REQUIREMENT: Would you please output the lines of the data below from the one containing "Konzept (5, 51, 87, 79)" to the end, exactly and with nothing added?

DATASET EXCERPTS:
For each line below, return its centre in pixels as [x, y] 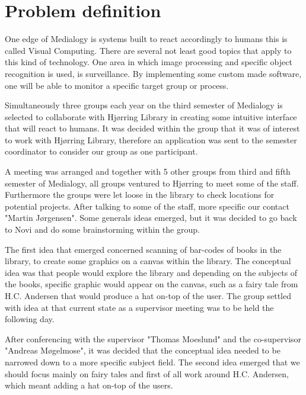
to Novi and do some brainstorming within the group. [102, 229]
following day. [30, 319]
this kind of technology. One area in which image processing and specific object [149, 62]
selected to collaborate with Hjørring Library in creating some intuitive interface [151, 116]
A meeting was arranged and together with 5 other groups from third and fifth [148, 171]
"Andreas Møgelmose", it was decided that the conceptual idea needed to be [143, 350]
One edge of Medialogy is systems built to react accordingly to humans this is [146, 39]
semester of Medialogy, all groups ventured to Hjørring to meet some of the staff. [152, 183]
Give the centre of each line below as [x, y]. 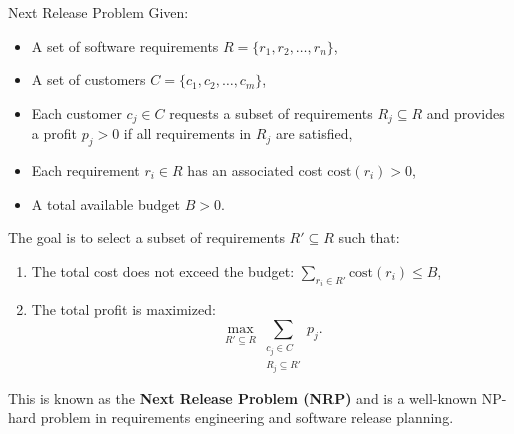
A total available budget [105, 203]
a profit [54, 133]
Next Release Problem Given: [98, 12]
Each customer [76, 112]
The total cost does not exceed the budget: [163, 270]
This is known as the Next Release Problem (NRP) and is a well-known [243, 397]
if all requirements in [187, 133]
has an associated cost [255, 170]
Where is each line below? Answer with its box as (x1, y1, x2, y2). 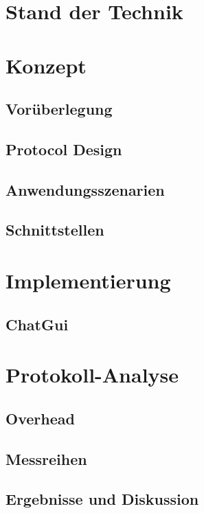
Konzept (5, 51, 87, 79)
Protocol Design (5, 138, 122, 159)
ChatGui (5, 313, 69, 334)
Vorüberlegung (5, 98, 113, 119)
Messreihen (5, 448, 87, 469)
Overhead (5, 407, 75, 429)
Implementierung (5, 266, 171, 295)
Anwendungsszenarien (5, 179, 165, 200)

WRITTEN ANSWER:
Konzept (5, 51, 87, 79)
Protocol Design (5, 138, 122, 159)
ChatGui (5, 313, 69, 334)
Vorüberlegung (5, 98, 113, 119)
Messreihen (5, 448, 87, 469)
Overhead (5, 407, 75, 429)
Implementierung (5, 266, 171, 295)
Anwendungsszenarien (5, 179, 165, 200)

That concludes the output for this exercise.